Data excerpts:
______________________________

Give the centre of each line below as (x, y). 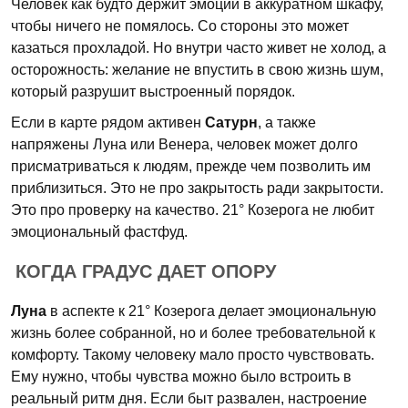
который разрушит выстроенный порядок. (153, 92)
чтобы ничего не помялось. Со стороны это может (180, 26)
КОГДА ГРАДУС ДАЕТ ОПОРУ (146, 271)
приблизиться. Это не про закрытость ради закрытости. (197, 188)
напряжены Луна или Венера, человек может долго (184, 144)
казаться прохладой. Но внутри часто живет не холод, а (199, 48)
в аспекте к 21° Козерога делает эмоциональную (211, 311)
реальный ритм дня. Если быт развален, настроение (189, 398)
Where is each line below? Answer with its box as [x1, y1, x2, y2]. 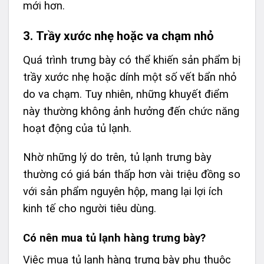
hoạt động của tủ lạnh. [23, 121, 131, 134]
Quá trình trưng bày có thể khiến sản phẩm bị [23, 53, 240, 66]
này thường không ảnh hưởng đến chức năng [23, 104, 239, 117]
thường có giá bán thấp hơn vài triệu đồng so [23, 168, 240, 181]
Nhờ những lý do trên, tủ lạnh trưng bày [23, 151, 212, 164]
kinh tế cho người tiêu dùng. [23, 202, 156, 215]
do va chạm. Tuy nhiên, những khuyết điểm [23, 87, 229, 100]
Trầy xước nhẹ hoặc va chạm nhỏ [36, 28, 214, 43]
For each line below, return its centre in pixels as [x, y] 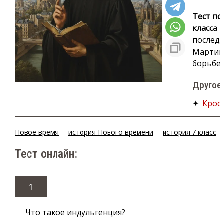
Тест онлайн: [46, 154]
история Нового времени [111, 132]
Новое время [37, 132]
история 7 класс [189, 132]
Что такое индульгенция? [75, 212]
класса [205, 28]

______________________________

Copy every line in the entries above that has the string "может" in it.

- **RESULT**
чтобы ничего не помялось. Со стороны это может (180, 26)
напряжены Луна или Венера, человек может долго (184, 144)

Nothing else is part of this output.